_Task brief:_
Whatever runs from the line with "Ultimately, a great" to the end of the records below must be copied exactly, with nothing else included.
━━━━━━━━━━━━━━━━━━━━━━━━━━━━━━
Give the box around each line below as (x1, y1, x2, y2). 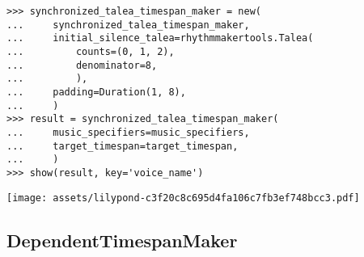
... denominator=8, (6, 59, 158, 71)
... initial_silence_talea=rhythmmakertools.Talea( (6, 32, 314, 44)
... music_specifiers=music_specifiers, (6, 126, 250, 138)
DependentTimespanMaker (6, 227, 238, 252)
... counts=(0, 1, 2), (6, 45, 175, 57)
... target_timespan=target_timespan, (6, 140, 239, 152)
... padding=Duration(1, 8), (6, 86, 186, 98)
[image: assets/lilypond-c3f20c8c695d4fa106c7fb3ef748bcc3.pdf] (6, 192, 360, 204)
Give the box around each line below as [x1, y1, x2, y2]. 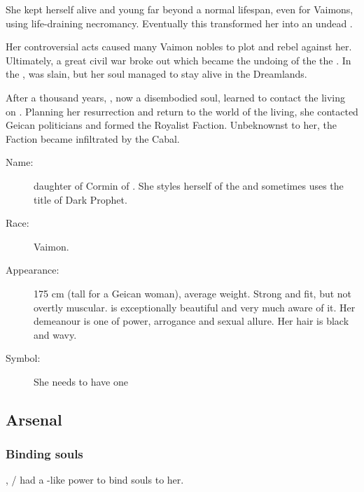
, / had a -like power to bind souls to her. [6, 472, 184, 487]
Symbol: [6, 351, 41, 365]
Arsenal [6, 408, 62, 430]
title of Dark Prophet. [34, 192, 127, 206]
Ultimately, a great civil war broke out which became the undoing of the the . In [6, 52, 351, 67]
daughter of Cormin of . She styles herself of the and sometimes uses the [34, 178, 344, 192]
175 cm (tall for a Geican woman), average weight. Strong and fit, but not [34, 286, 352, 300]
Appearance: [6, 262, 59, 277]
━━━━━━━━━━━━━━━━━━━━━━━━━━━━━━
_Written reply:_
Ultimately, a great civil war broke out which became the undoing of the the . In [6, 52, 351, 67]
daughter of Cormin of . She styles herself of the and sometimes uses the [34, 178, 344, 192]
175 cm (tall for a Geican woman), average weight. Strong and fit, but not [34, 286, 352, 300]
Appearance: [6, 262, 59, 277]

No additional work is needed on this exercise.